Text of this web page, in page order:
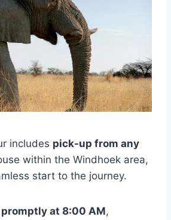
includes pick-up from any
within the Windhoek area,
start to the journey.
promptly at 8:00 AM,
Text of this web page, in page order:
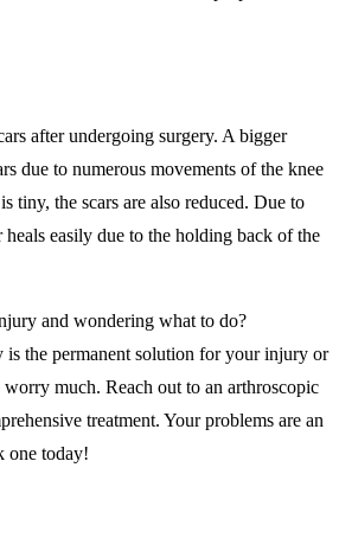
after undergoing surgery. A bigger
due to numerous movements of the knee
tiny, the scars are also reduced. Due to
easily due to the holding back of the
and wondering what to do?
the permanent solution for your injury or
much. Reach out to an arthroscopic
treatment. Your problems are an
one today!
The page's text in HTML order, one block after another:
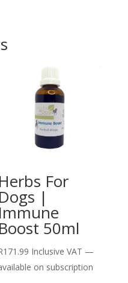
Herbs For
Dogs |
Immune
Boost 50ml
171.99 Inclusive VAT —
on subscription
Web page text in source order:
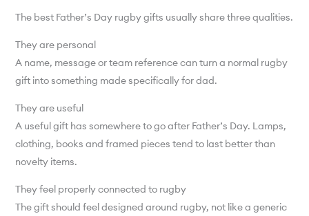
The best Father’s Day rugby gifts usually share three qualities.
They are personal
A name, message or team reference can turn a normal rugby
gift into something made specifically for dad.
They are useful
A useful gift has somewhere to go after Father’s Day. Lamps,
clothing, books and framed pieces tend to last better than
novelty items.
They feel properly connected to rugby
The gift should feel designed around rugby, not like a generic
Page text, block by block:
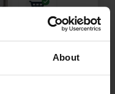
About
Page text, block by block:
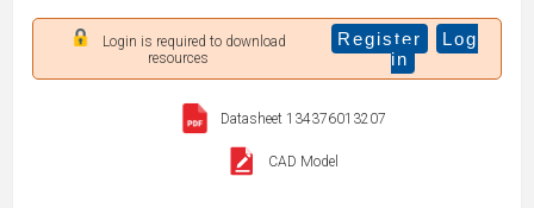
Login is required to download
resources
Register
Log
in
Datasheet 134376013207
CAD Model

● ● ● ●

Activity =>
Starting at the line that contains "The page's text" and ending with the last line of the data, transcribe every line exactly; skip the pictures.

Task solution =>
The page's text in HTML order, one block after another:
Herbs For
Dogs |
Immune
Boost 50ml
171.99 Inclusive VAT —
on subscription
Web page text in source order:
The best Father’s Day rugby gifts usually share three qualities.
They are personal
A name, message or team reference can turn a normal rugby
gift into something made specifically for dad.
They are useful
A useful gift has somewhere to go after Father’s Day. Lamps,
clothing, books and framed pieces tend to last better than
novelty items.
They feel properly connected to rugby
The gift should feel designed around rugby, not like a generic
Page text, block by block:
About
Page text, block by block:
Login is required to download
resources
Register
Log
in
Datasheet 134376013207
CAD Model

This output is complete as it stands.